Optionally, in the method for manufacturing a rigid-flex board, the depth of the second groove is H₂H/2+0.1, wherein H₂Is the depth of the second groove, and H is the thickness of the thick core plate.

Optionally, in the method for manufacturing a rigid-flex board, a manufacturing method of the prepreg includes:

and adopting a CNC (computer numerical control) processing technology to open the through holes on the prepreg to be processed to obtain the prepreg.

Optionally, in the method for manufacturing a rigid-flex board, the forming of the first grooves on the first surfaces of the two thick core boards respectively includes:

and respectively forming the first grooves on the first surfaces of the two thick core plates by adopting a CNC (computerized numerical control) machining process.

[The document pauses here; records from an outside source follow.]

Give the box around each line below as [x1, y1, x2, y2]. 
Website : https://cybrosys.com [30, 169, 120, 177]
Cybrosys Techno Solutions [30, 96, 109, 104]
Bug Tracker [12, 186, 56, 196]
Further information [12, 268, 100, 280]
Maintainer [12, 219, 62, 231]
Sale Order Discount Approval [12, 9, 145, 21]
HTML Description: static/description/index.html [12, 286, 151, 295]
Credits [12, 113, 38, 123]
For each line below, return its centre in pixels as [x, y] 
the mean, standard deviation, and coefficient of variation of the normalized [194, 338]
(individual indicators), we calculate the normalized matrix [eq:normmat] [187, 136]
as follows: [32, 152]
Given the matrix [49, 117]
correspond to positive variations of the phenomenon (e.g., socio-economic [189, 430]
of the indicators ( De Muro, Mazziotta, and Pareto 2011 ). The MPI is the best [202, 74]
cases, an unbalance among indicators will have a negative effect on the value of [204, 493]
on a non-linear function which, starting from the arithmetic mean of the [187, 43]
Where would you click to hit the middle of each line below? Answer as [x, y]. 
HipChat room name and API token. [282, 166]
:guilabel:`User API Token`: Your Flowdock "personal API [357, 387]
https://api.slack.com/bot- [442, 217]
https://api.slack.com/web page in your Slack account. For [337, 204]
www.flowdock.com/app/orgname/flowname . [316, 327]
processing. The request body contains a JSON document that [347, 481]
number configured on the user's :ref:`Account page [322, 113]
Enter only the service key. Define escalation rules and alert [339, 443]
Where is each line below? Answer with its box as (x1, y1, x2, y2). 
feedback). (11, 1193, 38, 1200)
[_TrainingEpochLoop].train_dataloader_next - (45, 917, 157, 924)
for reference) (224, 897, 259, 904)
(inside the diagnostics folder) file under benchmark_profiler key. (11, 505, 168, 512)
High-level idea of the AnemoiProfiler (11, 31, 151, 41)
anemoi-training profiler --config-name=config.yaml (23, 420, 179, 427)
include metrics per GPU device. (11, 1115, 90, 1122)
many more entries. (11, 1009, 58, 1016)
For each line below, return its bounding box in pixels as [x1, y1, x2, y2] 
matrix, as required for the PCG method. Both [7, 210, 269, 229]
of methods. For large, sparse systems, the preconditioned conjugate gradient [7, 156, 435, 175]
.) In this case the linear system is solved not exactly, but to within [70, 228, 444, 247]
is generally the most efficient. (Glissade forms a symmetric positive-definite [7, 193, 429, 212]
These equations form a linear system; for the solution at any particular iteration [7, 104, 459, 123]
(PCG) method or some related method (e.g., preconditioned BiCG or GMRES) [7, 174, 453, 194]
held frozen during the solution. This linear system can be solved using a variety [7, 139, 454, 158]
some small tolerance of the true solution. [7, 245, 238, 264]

Optionally, in the method for manufacturing a rigid-flex board, after the rigid-flex board is obtained, the method further includes:

and carrying out defect inspection on the rigid-flexible printed circuit board, and screening out qualified rigid-flexible printed circuit boards.

Optionally, in the method for manufacturing a rigid-flex board, before stacking and pressing the flexible board layer, the protective films, the prepregs, and the thick core boards sequentially located on both sides of the flexible board layer, the method further includes:

filling a glue blocking material in the first groove;

correspondingly, after the second grooves are respectively formed on the second surfaces of the two thick core plates corresponding to the first grooves, the method further comprises the following steps:

and taking out the glue resisting material through the second groove.

Optionally, in the method for manufacturing the rigid-flex circuit board, the glue blocking material is polyimide.

The application also provides a rigid-flex board, which is prepared by the rigid-flex board manufacturing method.

The application also provides an electronic product, which comprises the rigid-flex board.

The application provides a method for manufacturing a rigid-flex board, which comprises the following steps: respectively milling first grooves on the first surfaces of the two thick core plates, wherein the depth of each first groove is smaller than the thickness of each thick core plate; laminating and pressing a soft board layer, a protective film, a prepreg and the thick core board with the first groove, wherein the protective film and the prepreg are sequentially positioned at two sides of the soft board layer; the prepreg is provided with a through hole, and the first surface faces the protective film; respectively milling second grooves on the second surfaces of the two thick core plates corresponding to the first grooves to obtain a rigid-flex board; the first surface and the second surface are opposite, and the sum of the depths of the first groove and the second groove is not less than the thickness of the thick core plate.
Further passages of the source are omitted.